# Bremen Session 18.11



## KAMIkazerider (24. Oktober 2007)

Huhu,

also wer möchte soll sich am 18.11 um 11Uhr vor dem Hauptbahnhof in Bremen einfinden. An dem Eingang zur innenstadt hin.

mit dabei sind warscheinlich:

- BSXL
- robs
- Jim Space
- Affenotto
- Kami

PS: diesmal sind wir nüchtern...(insider für die leute die in köln dabei waren)


----------



## Jim Space (24. Oktober 2007)

immer gerne!


----------



## MTB-News.de




----------



## mr.mütze (24. Oktober 2007)

wenn jemand über uelzen fährt mit zug oder so dann komm ich auch


----------



## KAMIkazerider (24. Oktober 2007)

ich flieg bestimmt drüber...


----------



## mr.mütze (24. Oktober 2007)

Uelzen 	
Bad Bevensen 	  	 
Lüneburg 	  	 
Hamburg-Harburg 	

Hamburg-Harburg 	
Buchholz(Nordheide) 	  	
Tostedt 	  	
Lauenbrück 	  		 
Scheeßel 	  	 
Rotenburg(Wümme) 	  	
Bremen Hbf


könnte da jemand mit zu steigen weil sonst ist zu teuer. würde 5er nieder sachsen ticket nehmen

mfg marcel


----------



## robs (24. Oktober 2007)

SemesterTicket rockt


----------



## Rubelnaldo (25. Oktober 2007)

Da werd ich meine Schlurre mal wieder in die alte Heimadstadt bewegen!

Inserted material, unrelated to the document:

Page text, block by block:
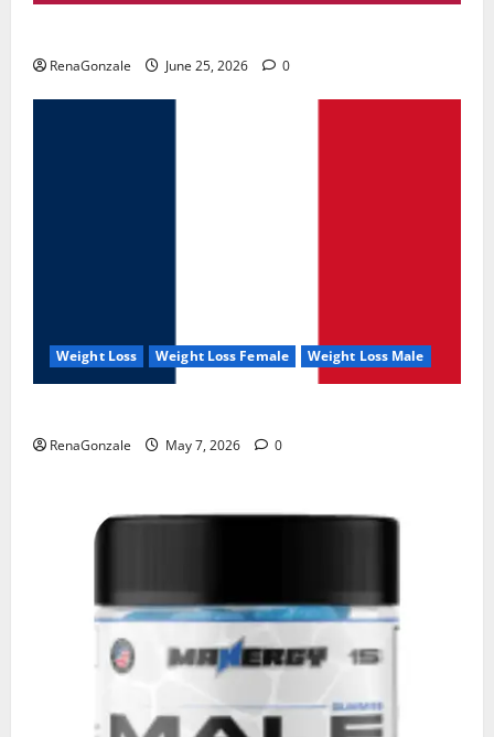
RenaGonzale June 25, 2026 0
Weight Loss Weight Loss Female Weight Loss Male
RenaGonzale May 7, 2026 0

Mal gucken was das Wetter so sagt... Gibts denn schon ne Route die man in Bremen abklappern will, oder einfach quer durch die City?


----------



## BRAUNSCHWEIG XL (25. Oktober 2007)

city...what denn sonst


----------



## KAMIkazerider (25. Oktober 2007)

ich würd sagen das entscheiden wir spontan. wie sieht es mit etwas überdachtemj aus...falls es schlechtes wetter gebebn würde?


----------



## Jim Space (27. Oktober 2007)

wenn es richtig pisst geht garnichts, die uni kann man bei feuchtem untergrund recht gut fahren, dort gibt es vereinzelt auch überdachte ecken, die city geht bei nässe aber auch.sonst gibt es noch eine schule, die ist aber relativ weit weg, da gibt es nur waschbetonmauer


----------



## KAMIkazerider (27. Oktober 2007)

Jim Space schrieb:


> wenn es richtig pisst geht garnichts, die uni kann man bei feuchtem untergrund recht gut fahren, dort gibt es vereinzelt auch überdachte ecken, die city geht bei nässe aber auch.sonst gibt es noch eine schule, die ist aber relativ weit weg, da gibt es nur waschbetonmauer



Klingt nach ner Menge spaß 
Und wenn garnix mehr geht.....wir sind in der Stadt des Becks


----------



## MTB-News.de




----------



## Rubelnaldo (27. Oktober 2007)

so is es... in den Hallen von Becks regnets nich, und ne kleine Brauereitour macht auch Laune!!


----------



## vollidiot (27. Oktober 2007)

jo, da bin ich wohl auch dabei!!!!!


----------



## Koxxfreak (4. November 2007)

hey marci

ich komme auch dat wird ein spass sach ich dir.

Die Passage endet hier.